Desta vez, o Circuito aconteceu em Ermelino Matarazzo, no último dia 15 de dezembro, na Ocupação Cultural Mateus Santos. A Ocupação busca valorizar a produção cultural periférica feita pelos próprios atores da periferia e, está, há três anos, num prédio antes desativado por décadas. Ela objetiva ser um dia a Casa de Cultura de Ermelino Matarazzo e Ponte Rasa e, atualmente, oferece cursos, saraus e é também um espaço para diversos coletivos culturais. A literatura é o carro chefe da ocupação, com oficinas de poesia, os Slams, cursos de escrita, uma biblioteca comunitária alimentada pelo bairro e um acervo só com livros da periferia.

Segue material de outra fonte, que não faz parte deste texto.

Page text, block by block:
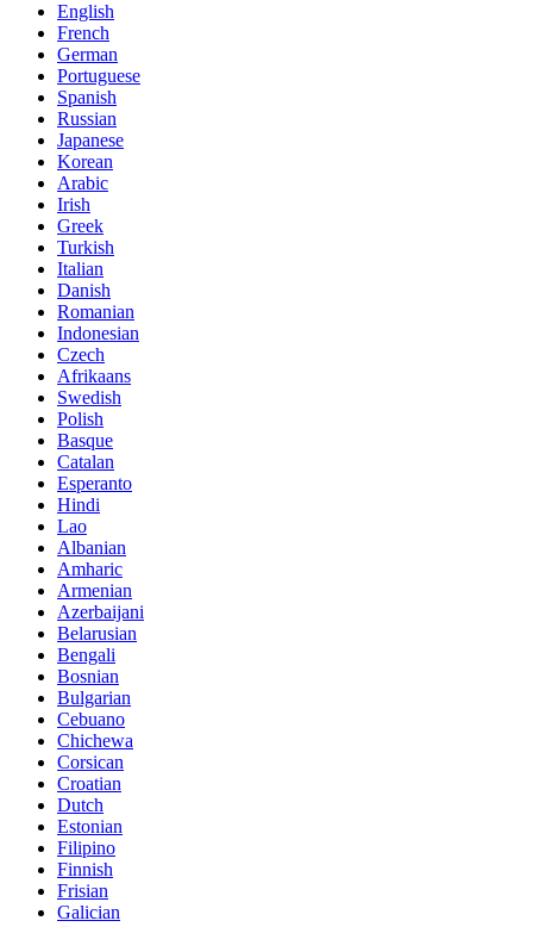
English
French
German
Portuguese
Spanish
Russian
Japanese
Korean
Arabic
Irish
Greek
Turkish
Italian
Danish
Romanian
Indonesian
Czech
Afrikaans
Swedish
Polish
Basque
Catalan
Esperanto
Hindi
Lao
Albanian
Amharic
Armenian
Azerbaijani
Belarusian
Bengali
Bosnian
Bulgarian
Cebuano
Chichewa
Corsican
Croatian
Dutch
Estonian
Filipino
Finnish
Frisian
Galician
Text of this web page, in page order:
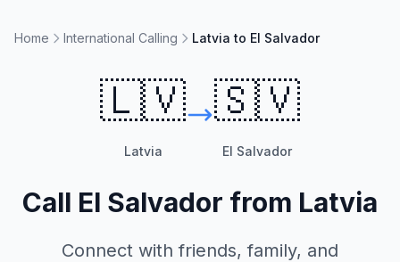
Home International Calling Latvia to El Salvador
🇱🇻
Latvia
🇸🇻
El Salvador
Call El Salvador from Latvia
Connect with friends, family, and
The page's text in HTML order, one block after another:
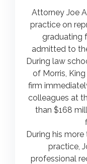
Attorney Joe
practice on
graduating
admitted to
During law
of Morris,
firm
colleagues at
than $168
During his
practice,
professional
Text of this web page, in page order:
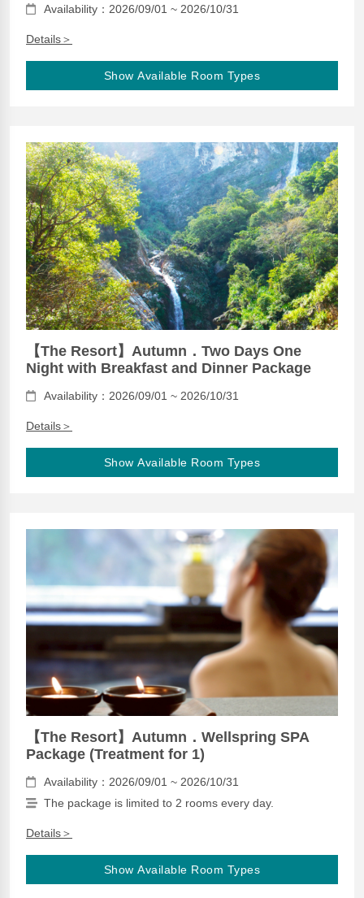
Availability：2026/09/01 ~ 2026/10/31
Details＞
Show Available Room Types
【The Resort】Autumn．Two Days One
Night with Breakfast and Dinner Package
Availability：2026/09/01 ~ 2026/10/31
Details＞
Show Available Room Types
【The Resort】Autumn．Wellspring SPA
Package (Treatment for 1)
Availability：2026/09/01 ~ 2026/10/31
The package is limited to 2 rooms every day.
Details＞
Show Available Room Types
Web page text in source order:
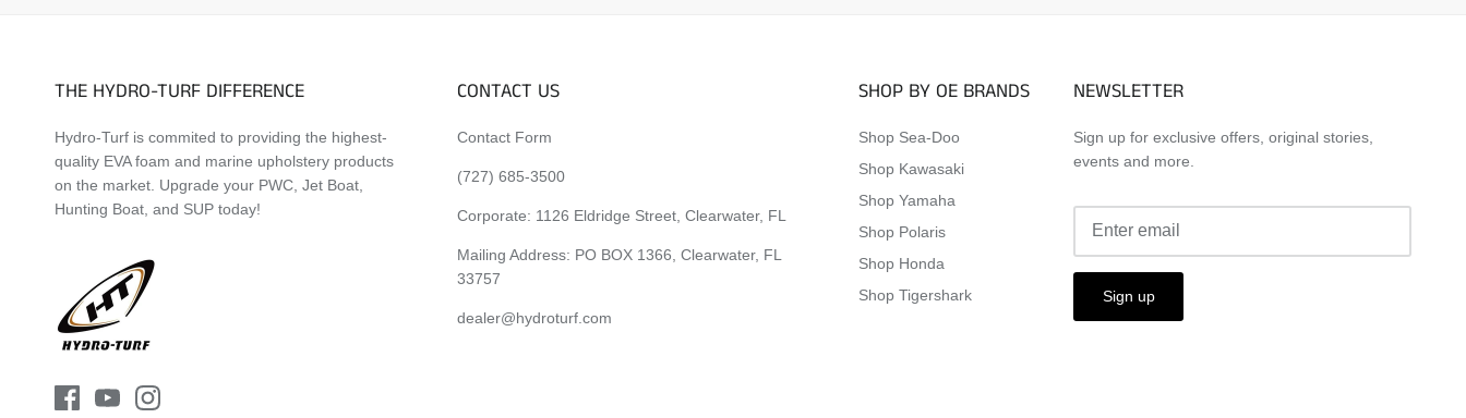
THE HYDRO-TURF DIFFERENCE
Hydro-Turf is commited to providing the highest-
quality EVA foam and marine upholstery products
on the market. Upgrade your PWC, Jet Boat,
Hunting Boat, and SUP today!
CONTACT US
Contact Form
(727) 685-3500
Corporate: 1126 Eldridge Street, Clearwater, FL
Mailing Address: PO BOX 1366, Clearwater, FL
33757
dealer@hydroturf.com
SHOP BY OE BRANDS
Shop Sea-Doo
Shop Kawasaki
Shop Yamaha
Shop Polaris
Shop Honda
Shop Tigershark
NEWSLETTER
Sign up for exclusive offers, original stories,
events and more.
Sign up
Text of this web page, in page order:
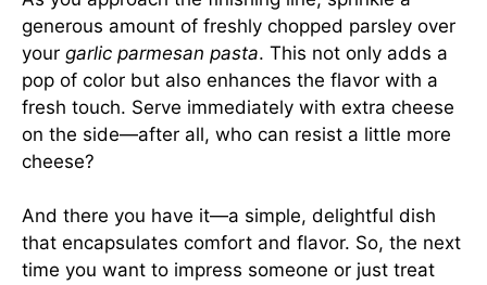
generous amount of freshly chopped parsley over
your garlic parmesan pasta. This not only adds a
pop of color but also enhances the flavor with a
fresh touch. Serve immediately with extra cheese
on the side—after all, who can resist a little more
cheese?
And there you have it—a simple, delightful dish
that encapsulates comfort and flavor. So, the next
time you want to impress someone or just treat
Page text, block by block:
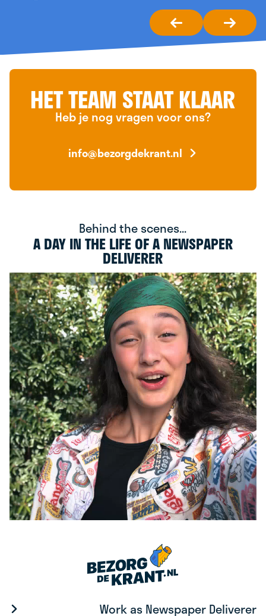
HET TEAM STAAT KLAAR
Heb je nog vragen voor ons?
info@bezorgdekrant.nl
Behind the scenes...
A DAY IN THE LIFE OF A NEWSPAPER
DELIVERER
Work as Newspaper Deliverer
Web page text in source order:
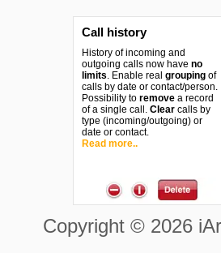
Call history
History of incoming and
outgoing calls now have no
limits. Enable real grouping of
calls by date or contact/person.
Possibility to remove a record
of a single call. Clear calls by
type (incoming/outgoing) or
date or contact.
Read more..
Copyright © 2026

“Receber a Eliane e o Clipe foi uma honra para nós” diz Douglas Barbosa Andrade, integrante da Ocupação. “Esta é uma ação que está em conexão com os nossos saraus e a parceria com a Fundação Tide Setubal facilitou muito o processo de organização. Acho marcante quando Eliane conta da luta para estar na academia, isso fala diretamente a nós. Porque a academia ainda é muito distante da nossa realidade. É difícil da gente acessá-la, e até mesmo a usp leste, que está fisicamente perto, é muito distante”.
As questões do acesso à universidade pública e do aprofundamento da cultura letrada é ainda um desafio para o Brasil, embora tenhamos tido consideráveis avanços nos últimos 25 anos. Na voz de quem está na periferia, é quase unânime a sua importância. É o caso de Malu Gomes, articuladora cultural da Fundação Tide Setubal, moradora do Jardim Lapenna e a responsável por mediar o encontro de Eliane Dias com a plateia presente.

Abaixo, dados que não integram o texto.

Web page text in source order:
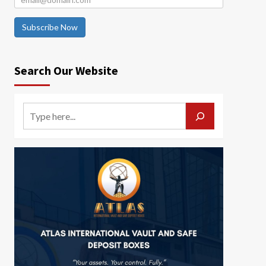
Subscribe Now
Search Our Website
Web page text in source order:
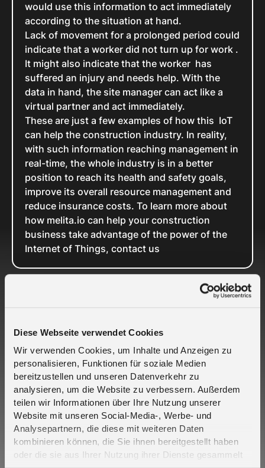
Diese Webseite verwendet Cookies
Wir verwenden Cookies, um Inhalte und Anzeigen zu
personalisieren, Funktionen für soziale Medien
bereitzustellen und unseren Datenverkehr zu
analysieren, um die Website zu verbessern. Außerdem
teilen wir Informationen über Ihre Nutzung unserer
Website mit unseren Social-Media-, Werbe- und
Analysepartnern, die diese mit weiteren Daten
kombinieren können, die Sie ihnen bereitgestellt haben
oder die sie aus Ihrer Nutzung ihrer Dienste gesammelt
would use this information to act immediately
according to the situation at hand.
Lack of movement for a prolonged period could
indicate that a worker did not turn up for work .
It might also indicate that the worker has
suffered an injury and needs help. With the
data in hand, the site manager can act like a
virtual partner and act immediately.
These are just a few examples of how this IoT
can help the construction industry. In reality,
with such information reaching management in
real-time, the whole industry is in a better
position to reach its health and safety goals,
improve its overall resource management and
reduce insurance costs. To learn more about
how melita.io can help your construction
business take advantage of the power of the
Internet of Things, contact us
Crout and Telefónica Deutschland partner to
bring engineered resilience to critical IoT
connectivity - 2CoreSIM
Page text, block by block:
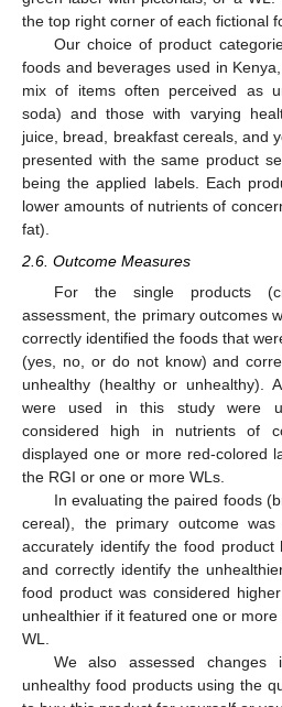
the top right corner of each fictional
Our choice of product
foods and beverages used in
mix of items often perceived as
soda) and those with varying
juice, bread, breakfast cereals, and
presented with the same product
being the applied labels. Each
lower amounts of nutrients of
fat).
2.6. Outcome Measures
For the single products
assessment, the primary outcomes
correctly identified the foods that
(yes, no, or do not know) and
unhealthy (healthy or unhealthy).
were used in this study were
considered high in nutrients of
displayed one or more red-colored
the RGI or one or more WLs.
In evaluating the paired foods
cereal), the primary outcome was
accurately identify the food
and correctly identify the
food product was considered
unhealthier if it featured one or
WL.
We also assessed changes
unhealthy food products using the
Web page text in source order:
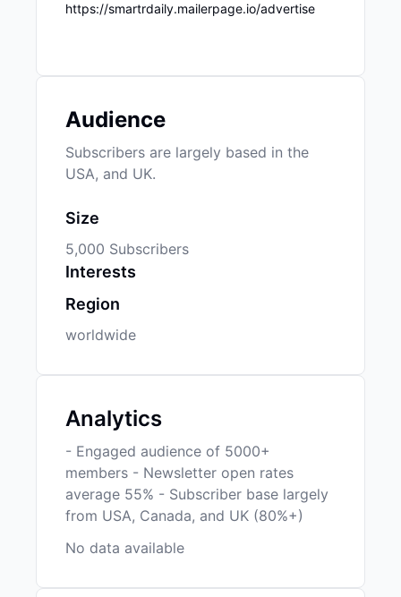
https://smartrdaily.mailerpage.io/advertise
Audience
Subscribers are largely based in the
USA, and UK.
Size
5,000 Subscribers
Interests
Region
worldwide
Analytics
- Engaged audience of 5000+
members - Newsletter open rates
average 55% - Subscriber base largely
from USA, Canada, and UK (80%+)
No data available
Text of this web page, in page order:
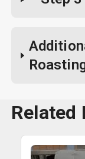
Related
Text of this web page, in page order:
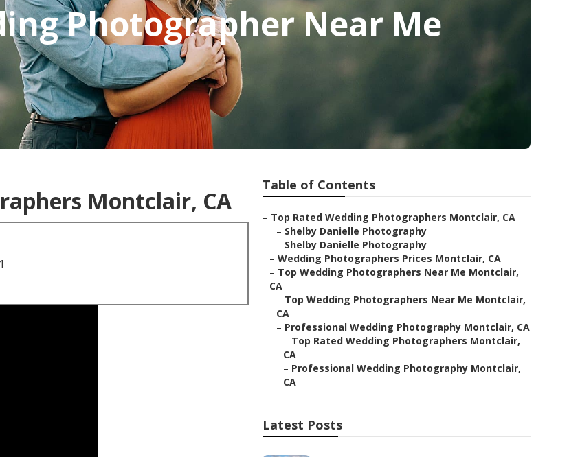
Photographer Near Me
Montclair, CA
Table of Contents
– Top Rated Wedding Photographers Montclair, CA
– Shelby Danielle Photography
– Shelby Danielle Photography
– Wedding Photographers Prices Montclair, CA
– Top Wedding Photographers Near Me Montclair,
CA
– Top Wedding Photographers Near Me Montclair,
CA
– Professional Wedding Photography Montclair, CA
– Top Rated Wedding Photographers Montclair,
CA
– Professional Wedding Photography Montclair,
CA
Latest Posts
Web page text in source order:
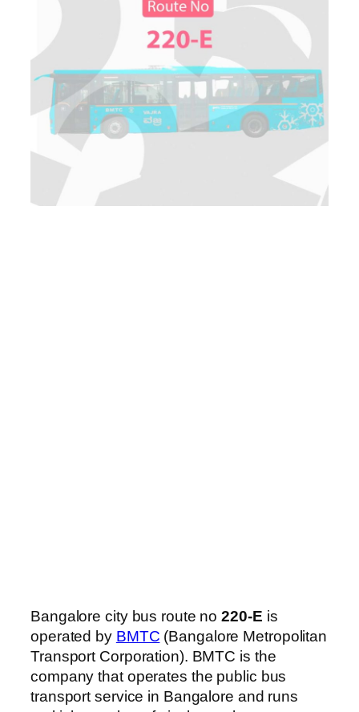
Bangalore city bus route no220-E is
operated by BMTC (Bangalore Metropolitan
Transport Corporation). BMTC is the
company that operates the public bus
transport service in Bangalore and runs
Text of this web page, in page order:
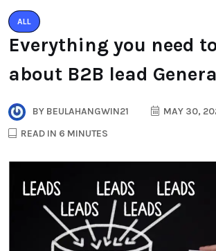
ALL
Everything you need
about B2B lead
BY BEULAHANGWIN21
MAY 30,
READ IN 6 MINUTES
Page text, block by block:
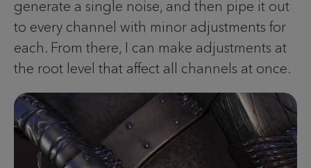
generate a single noise, and then pipe it out
to every channel with minor adjustments for
each. From there, I can make adjustments at
the root level that affect all channels at once.
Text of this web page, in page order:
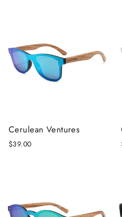
Cerulean Ventures
$39.00

“Foi a primeira vez que fiz a mediação e, apesar do nervosismo inicial, foi mágico, porque pude me identificar com a história da Eliane. Ela teve uma vida de luta e resistência e conseguiu superar as dificuldades, como o fato de ser a primeira da família a ter uma formação acadêmica. No meu caso, depois de mim, outros familiares se sentiram estimulados a fazer uma faculdade e isso é muito importante para a nossa transformação. Foi a partir dessa formação que eu consegui sair da bolha, deixei de ter receio das pessoas e de sair do meu bairro para conhecer o mundo”

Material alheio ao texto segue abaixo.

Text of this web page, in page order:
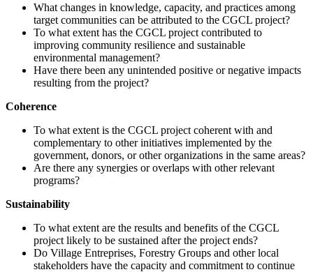
What changes in knowledge, capacity, and practices among
target communities can be attributed to the CGCL project?
To what extent has the CGCL project contributed to
improving community resilience and sustainable
environmental management?
Have there been any unintended positive or negative impacts
resulting from the project?
Coherence
To what extent is the CGCL project coherent with and
complementary to other initiatives implemented by the
government, donors, or other organizations in the same areas?
Are there any synergies or overlaps with other relevant
programs?
Sustainability
To what extent are the results and benefits of the CGCL
project likely to be sustained after the project ends?
Do Village Entreprises, Forestry Groups and other local
stakeholders have the capacity and commitment to continue
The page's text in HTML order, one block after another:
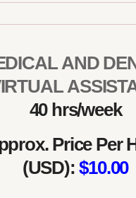
AND
40 hrs/week
Price Per
(USD): $10.00
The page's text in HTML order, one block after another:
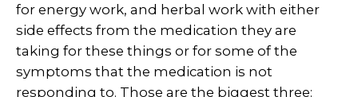
for energy work, and herbal work with either
side effects from the medication they are
taking for these things or for some of the
symptoms that the medication is not
responding to. Those are the biggest three:
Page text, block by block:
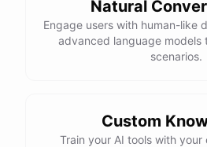
Natural
Engage users with human-like
advanced language models
scenarios.
Custom
Train your AI tools with
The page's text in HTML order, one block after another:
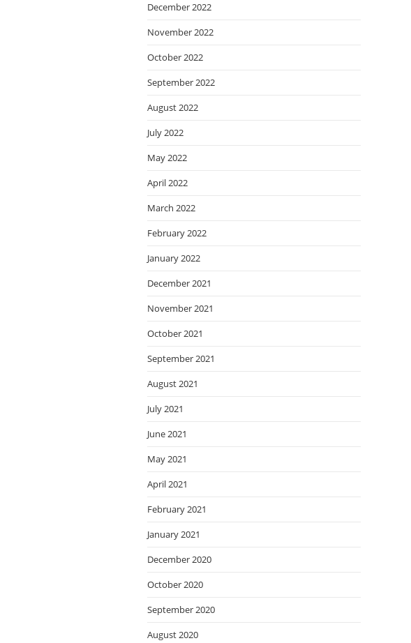
December 2022
November 2022
October 2022
September 2022
August 2022
July 2022
May 2022
April 2022
March 2022
February 2022
January 2022
December 2021
November 2021
October 2021
September 2021
August 2021
July 2021
June 2021
May 2021
April 2021
February 2021
January 2021
December 2020
October 2020
September 2020
August 2020
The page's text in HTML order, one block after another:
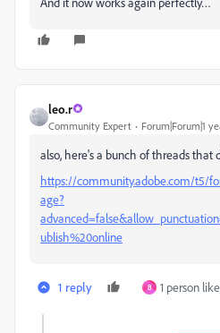
leo.r
Community Expert Forum|Forum|1
also, here's a bunch of threads that
https://community.adobe.com/t5/
age?
ublish%20online
1 reply B 1 person
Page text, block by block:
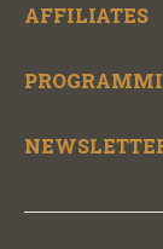
AFFILIATES
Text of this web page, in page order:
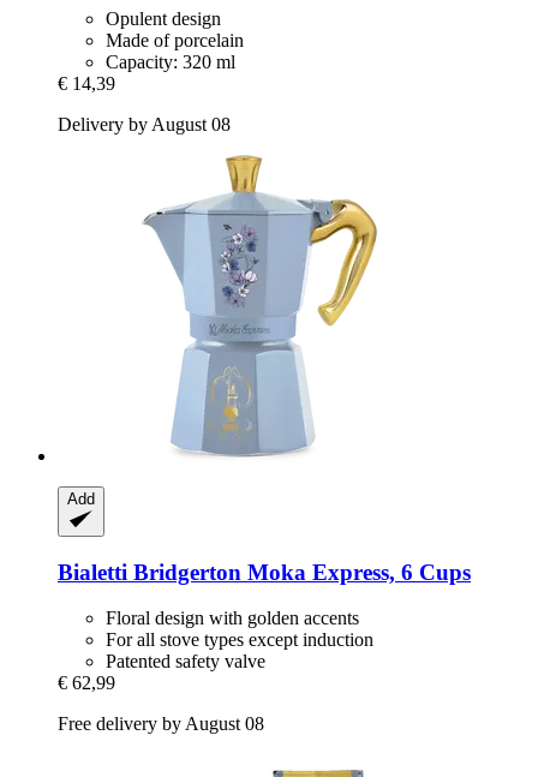
Opulent design
Made of porcelain
Capacity: 320 ml
€ 14,39
Delivery by August 08
Add
Bialetti Bridgerton Moka Express, 6 Cups
Floral design with golden accents
For all stove types except induction
Patented safety valve
€ 62,99
Free delivery by August 08
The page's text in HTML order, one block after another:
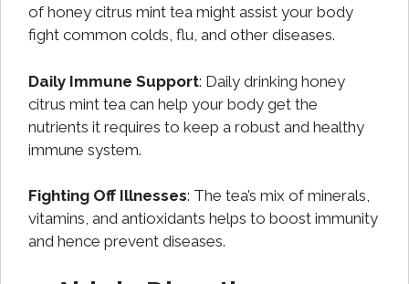
of honey citrus mint tea might assist your body
fight common colds, flu, and other diseases.
Daily Immune Support: Daily drinking honey
citrus mint tea can help your body get the
nutrients it requires to keep a robust and healthy
immune system.
Fighting Off Illnesses: The tea’s mix of minerals,
vitamins, and antioxidants helps to boost immunity
and hence prevent diseases.
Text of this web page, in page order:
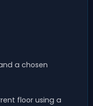
a chosen
floor using a
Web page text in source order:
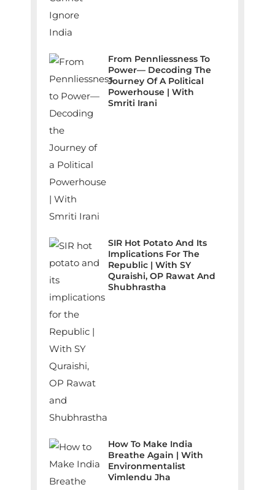
From Pennliessness To
Power— Decoding The
Journey Of A Political
Powerhouse | With
Smriti Irani
SIR Hot Potato And Its
Implications For The
Republic | With SY
Quraishi, OP Rawat And
Shubhrastha
How To Make India
Breathe Again | With
Environmentalist
Vimlendu Jha
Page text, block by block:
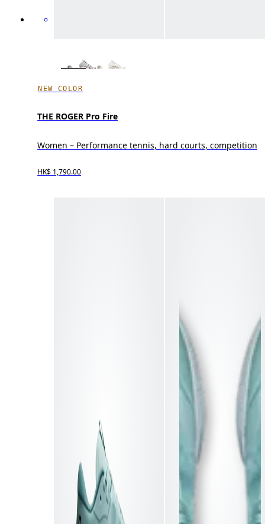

Neste sentido, a literatura serve para afirmar identidades e, também, para permitir utilizá-la como uma ferramenta de inclusão. As questões raciais e sociais por vezes confundem-se nas estruturas que impedem a superação dos preconceitos, porém, a possibilidade de ver-se como produtores de cultura local por meio da escrita pode ser o impulso para a desejada transformação.